Question

The mean MCAT score 29.5. Suppose that the Kaplan tutoring company obtains a sample of 40 students with a mean MCAT score of 32.2 with a standard deviation of 4.2. Test the claim that the students that took the Kaplan tutoring have a mean score greater than 29.5 at a 0.05 level of significance.

Answer 1

Answer:

We conclude that the students that took the Kaplan tutoring have a mean score greater than 29.5.

Step-by-step explanation:

We are given that the Kaplan tutoring company obtains a sample of 40 students with a mean MCAT score of 32.2 with a standard deviation of 4.2.

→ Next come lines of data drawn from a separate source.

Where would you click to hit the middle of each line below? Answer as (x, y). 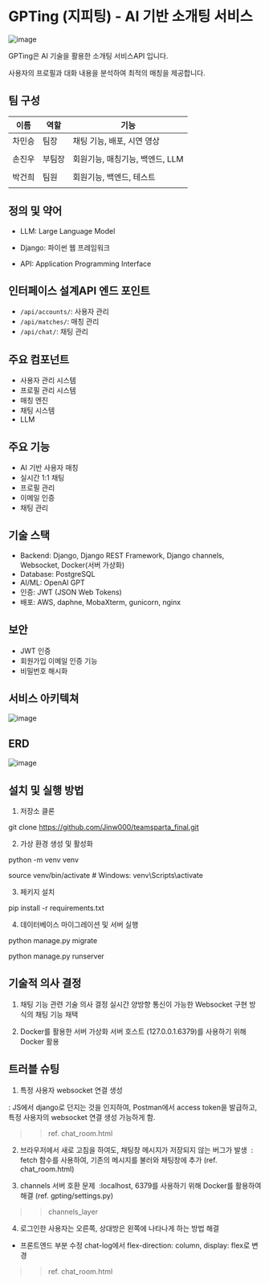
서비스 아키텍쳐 (44, 699)
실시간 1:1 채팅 (42, 478)
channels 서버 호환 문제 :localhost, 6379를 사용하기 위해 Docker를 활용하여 (141, 1185)
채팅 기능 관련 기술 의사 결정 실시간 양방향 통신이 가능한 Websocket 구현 (133, 1004)
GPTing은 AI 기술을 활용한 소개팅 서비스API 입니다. (88, 55)
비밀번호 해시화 (44, 671)
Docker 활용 (39, 1041)
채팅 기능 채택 (57, 1014)

Let $\mu$ = population mean score

So, Null Hypothesis, $H_0$ : $\mu \leq$ 29.5      {means that the students that took the Kaplan tutoring have a mean score less than or equal to 29.5}

Alternate Hypothesis, $H_A$ : $\mu$ > 29.5      {means that the students that took the Kaplan tutoring have a mean score greater than 29.5}

The test statistics that will be used here is One-sample t-test statistics because we don't know about population standard deviation;

                               T.S.  =  $\frac{\bar X-\mu}{\frac{s}{\sqrt{n} } }$  ~ $t_n_-_1$

where, $\bar X$ = sample mean MCAT score = 32.2

            s = sample standard deviation = 4.2

            n = sample of students = 40

So, the test statistics =  $\frac{32.2-29.5}{\frac{4.2}{\sqrt{40} } }$  ~  $t_3_9$

                                    =  4.066

The value of t-test statistics is 4.066.

Now, at 0.05 level of significance, the t table gives a critical value of 1.685 at 39 degrees of freedom for the right-tailed test.

Since the value of our test statistics is more than the critical value of t as 4.066 > 1.685, so we have sufficient evidence to reject our null hypothesis as it will fall in the rejection region.

Therefore, we conclude that the students that took the Kaplan tutoring have a mean score greater than 29.5.